The Importance of Tidying Data
Written for Stat 585X after reading Tidy Data by Hadley Wickham
Hadley Wickham, having gained a quasi god-like amount of knowledge about data cleaning and analysis throughout his statistical lifetime thus far, wrote the “Tidy Data” paper to enlighten those of us who are mere mortals of the statistics world on one aspect of data cleaning: data tidying. Data tidying is simply “structuring datasets to facilitate analysis.” A dataset that is tidy allows its“physical layout” to be easily linked to its meaning through statistical analysis. In tidy datasets, variables are columns, observations are rows, and there are separate tables for each type of observational unit. Furthermore, the columns should be ordered so that the fixed variables are first and the measured variables follow, with the rows ordered by first column value, then ordered by second column value, then third, etc.
Wickham ties the differences between messy and tidy datasets to one great Tolstoy quote: “Tidy data sets are all alike; every messy data set is messy in its own way.” I know this to be true even through my own limited experience! There are some common messy issues in datasets which he addresses in this paper: column headers as values, multiple variables in one column, variables in both rows and columns, different observational unit types in the same table, and single units stored in multiple tables. He goes through an example of each and shows how to reform the data so that each column is a variable and each row is an observational unit.

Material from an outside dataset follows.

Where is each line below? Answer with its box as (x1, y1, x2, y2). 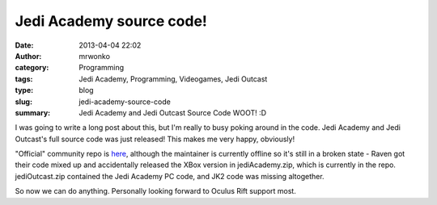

Then he discusses the types of tools that exist to analyze tidy data through manipulation, visualization, and modeling, all of which we have seen before in STAT 585X, so I won’t discuss them further. Next is a case study on analyzing a tidy dataset in different ways, and to close, a discussion of his philosophy with regards to tidy data, as well as problems that need to be addressed in the future. Among these is the “chicken-and-egg problem” in order for tidy and tidying tools to be created, they have to be tested on tidy datasets, which are created with tidying tools, so it’s easy to get stuck! Finally, he mentions other data cleaning tasks such as parsing dates an numbers, identifying missing values, correcting typos, and filling in structural missings, and proposes that the reader think of a way to solve them, because even Hadley Wickham can’t solve every data problem!